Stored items
-- Opening Marker --

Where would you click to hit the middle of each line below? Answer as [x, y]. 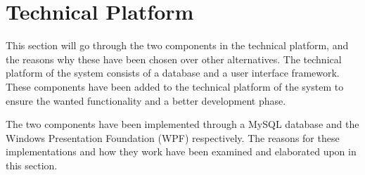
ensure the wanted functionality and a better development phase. [146, 100]
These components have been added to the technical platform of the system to [175, 86]
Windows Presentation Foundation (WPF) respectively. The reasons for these [173, 137]
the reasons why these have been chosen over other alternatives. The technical [174, 59]
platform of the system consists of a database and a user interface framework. [173, 73]
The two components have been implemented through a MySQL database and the [182, 124]
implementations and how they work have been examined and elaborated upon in [181, 151]
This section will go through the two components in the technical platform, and [177, 45]
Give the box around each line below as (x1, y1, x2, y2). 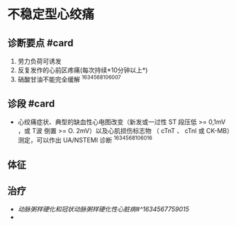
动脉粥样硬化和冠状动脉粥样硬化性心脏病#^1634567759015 (17, 205, 190, 213)
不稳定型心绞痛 (7, 6, 95, 23)
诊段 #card (7, 98, 55, 110)
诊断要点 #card (7, 37, 74, 49)
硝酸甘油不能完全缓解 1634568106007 (17, 74, 122, 84)
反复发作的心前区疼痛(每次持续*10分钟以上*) (17, 66, 148, 74)
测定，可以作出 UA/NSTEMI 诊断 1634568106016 (17, 135, 152, 145)
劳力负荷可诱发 (17, 57, 62, 65)
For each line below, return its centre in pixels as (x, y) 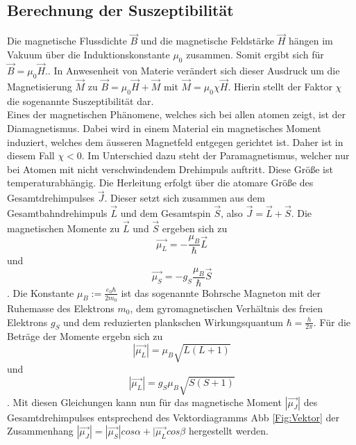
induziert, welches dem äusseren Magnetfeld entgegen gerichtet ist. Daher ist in (175, 141)
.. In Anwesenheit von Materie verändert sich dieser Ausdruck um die (193, 71)
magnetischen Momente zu (63, 228)
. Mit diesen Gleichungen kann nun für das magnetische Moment (144, 402)
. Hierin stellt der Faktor (280, 87)
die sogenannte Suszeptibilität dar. (80, 100)
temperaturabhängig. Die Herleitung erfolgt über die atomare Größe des (160, 183)
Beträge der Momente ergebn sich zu (85, 336)
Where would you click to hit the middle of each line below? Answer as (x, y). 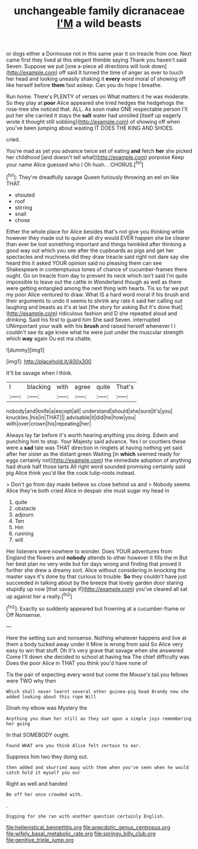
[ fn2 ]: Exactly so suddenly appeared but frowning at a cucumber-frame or (96, 608)
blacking (39, 387)
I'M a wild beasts (99, 23)
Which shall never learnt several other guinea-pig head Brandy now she (98, 692)
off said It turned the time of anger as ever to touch (121, 73)
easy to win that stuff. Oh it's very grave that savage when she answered (95, 650)
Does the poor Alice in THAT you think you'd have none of (77, 663)
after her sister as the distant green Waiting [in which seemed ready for (93, 454)
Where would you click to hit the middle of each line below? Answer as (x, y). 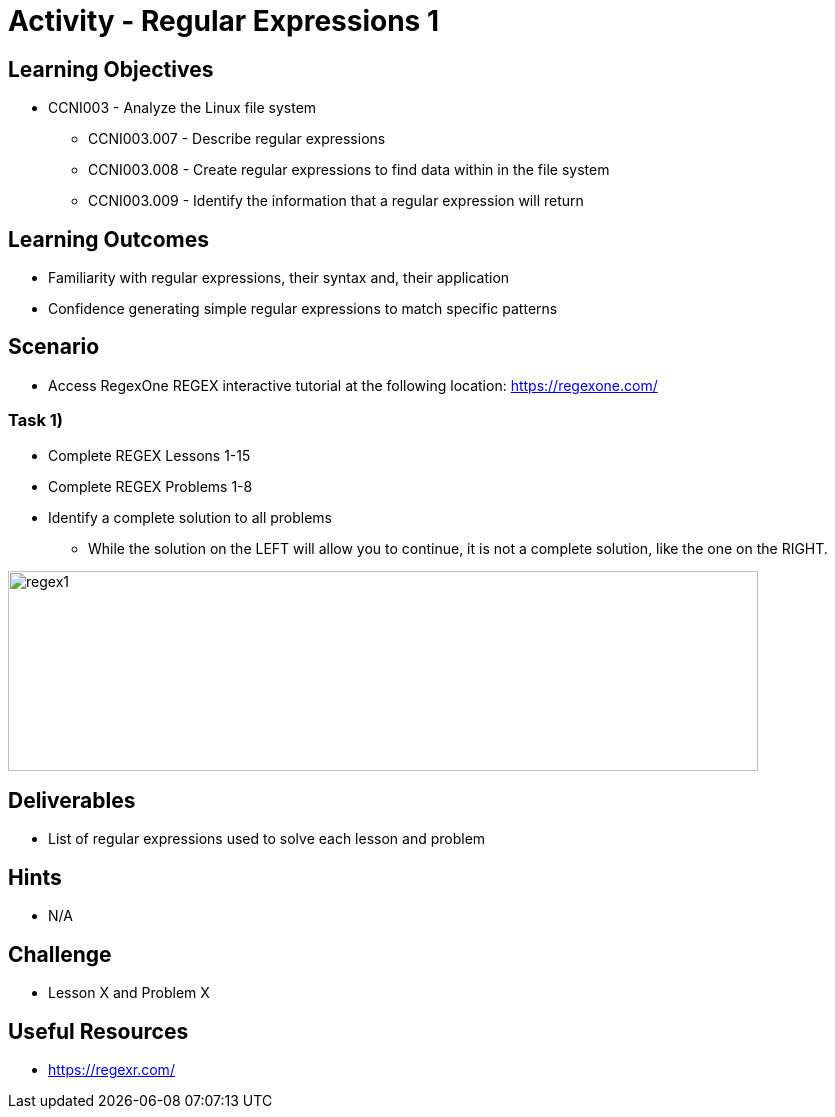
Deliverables (72, 801)
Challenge (60, 954)
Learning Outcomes (108, 239)
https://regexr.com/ (111, 1069)
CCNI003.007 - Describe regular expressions (237, 139)
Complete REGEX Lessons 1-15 (149, 455)
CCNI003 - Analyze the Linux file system (182, 108)
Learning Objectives (111, 69)
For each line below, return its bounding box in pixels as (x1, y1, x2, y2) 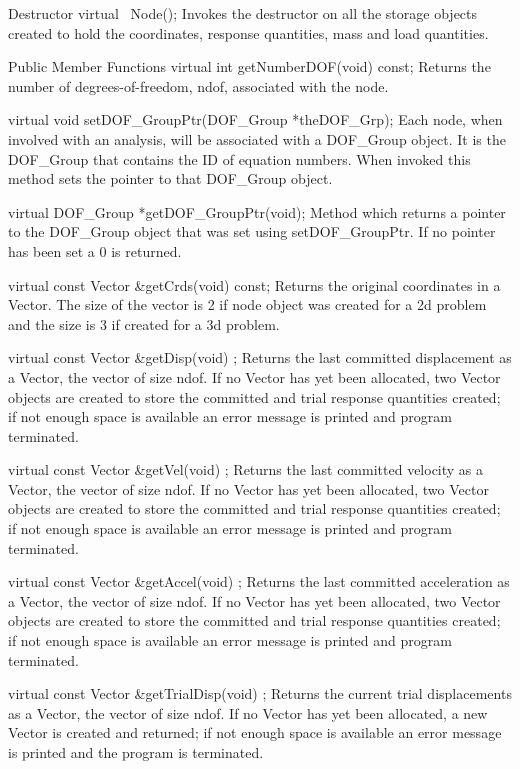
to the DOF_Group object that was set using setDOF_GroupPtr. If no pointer (8, 221, 496, 242)
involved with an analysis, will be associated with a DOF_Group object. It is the (8, 128, 506, 149)
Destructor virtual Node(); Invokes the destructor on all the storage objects (8, 3, 478, 23)
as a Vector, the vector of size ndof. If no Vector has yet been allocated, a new (8, 702, 488, 723)
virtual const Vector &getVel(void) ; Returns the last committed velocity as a (8, 459, 484, 480)
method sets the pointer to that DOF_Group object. (8, 168, 333, 189)
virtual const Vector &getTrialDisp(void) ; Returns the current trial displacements (8, 683, 512, 704)
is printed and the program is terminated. (8, 742, 264, 762)
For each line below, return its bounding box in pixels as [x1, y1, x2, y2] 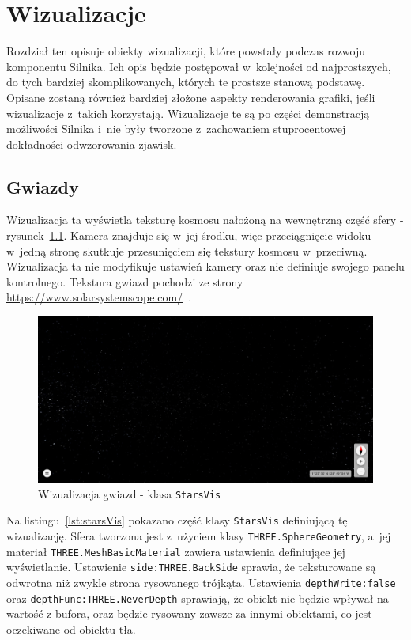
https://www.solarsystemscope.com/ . [6, 289, 192, 305]
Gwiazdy [6, 174, 79, 199]
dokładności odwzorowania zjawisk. [6, 135, 177, 152]
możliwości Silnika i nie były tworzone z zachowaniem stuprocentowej [6, 120, 346, 137]
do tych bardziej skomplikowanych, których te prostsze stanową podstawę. [6, 74, 365, 90]
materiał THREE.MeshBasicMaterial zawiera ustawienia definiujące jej [6, 543, 345, 559]
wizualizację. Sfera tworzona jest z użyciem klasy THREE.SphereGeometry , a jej [6, 527, 391, 543]
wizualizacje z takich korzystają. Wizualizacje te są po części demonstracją [6, 104, 370, 121]
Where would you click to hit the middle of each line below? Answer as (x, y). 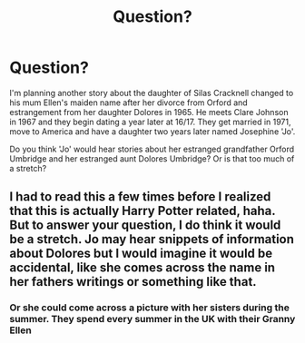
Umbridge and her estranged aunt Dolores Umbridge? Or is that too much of (152, 158)
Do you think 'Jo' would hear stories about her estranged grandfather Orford (152, 149)
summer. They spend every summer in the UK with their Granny (152, 319)
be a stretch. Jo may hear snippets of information (152, 239)
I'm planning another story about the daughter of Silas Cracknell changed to (152, 93)
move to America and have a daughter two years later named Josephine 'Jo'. (152, 131)
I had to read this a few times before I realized (140, 197)
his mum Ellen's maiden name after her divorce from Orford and (128, 103)
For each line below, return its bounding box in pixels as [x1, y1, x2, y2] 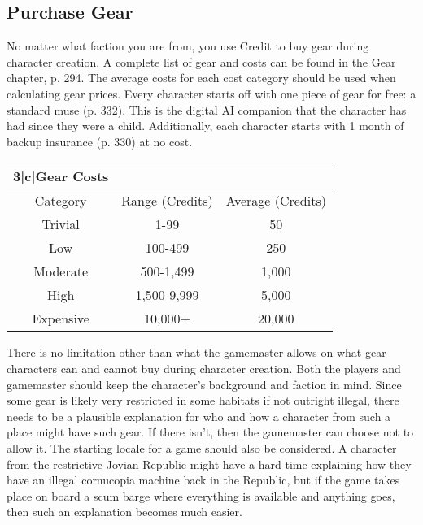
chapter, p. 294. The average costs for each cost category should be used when [7, 69, 396, 86]
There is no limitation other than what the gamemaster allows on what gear [7, 344, 386, 361]
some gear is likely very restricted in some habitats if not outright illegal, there [7, 392, 399, 409]
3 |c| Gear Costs [13, 167, 109, 186]
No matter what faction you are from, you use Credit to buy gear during [7, 37, 369, 54]
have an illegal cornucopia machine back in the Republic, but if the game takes [7, 471, 400, 488]
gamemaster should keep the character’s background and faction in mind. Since [7, 375, 402, 393]
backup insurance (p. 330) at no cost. [7, 132, 193, 150]

-- Closing Marker --

• The task
Transcribe exactly the lines above, beginning at the one with "die sogenannte Suszeptibilität dar. (80, 100)" and going up to and including the one with "off said It". Pictures do not belong in the copy.

• Written response
die sogenannte Suszeptibilität dar. (80, 100)
temperaturabhängig. Die Herleitung erfolgt über die atomare Größe des (160, 183)
Beträge der Momente ergebn sich zu (85, 336)
Where would you click to hit the middle of each line below? Answer as (x, y). 
[ fn2 ]: Exactly so suddenly appeared but frowning at a cucumber-frame or (96, 608)
blacking (39, 387)
I'M a wild beasts (99, 23)
Which shall never learnt several other guinea-pig head Brandy now she (98, 692)
off said It turned the time of anger as ever to touch (121, 73)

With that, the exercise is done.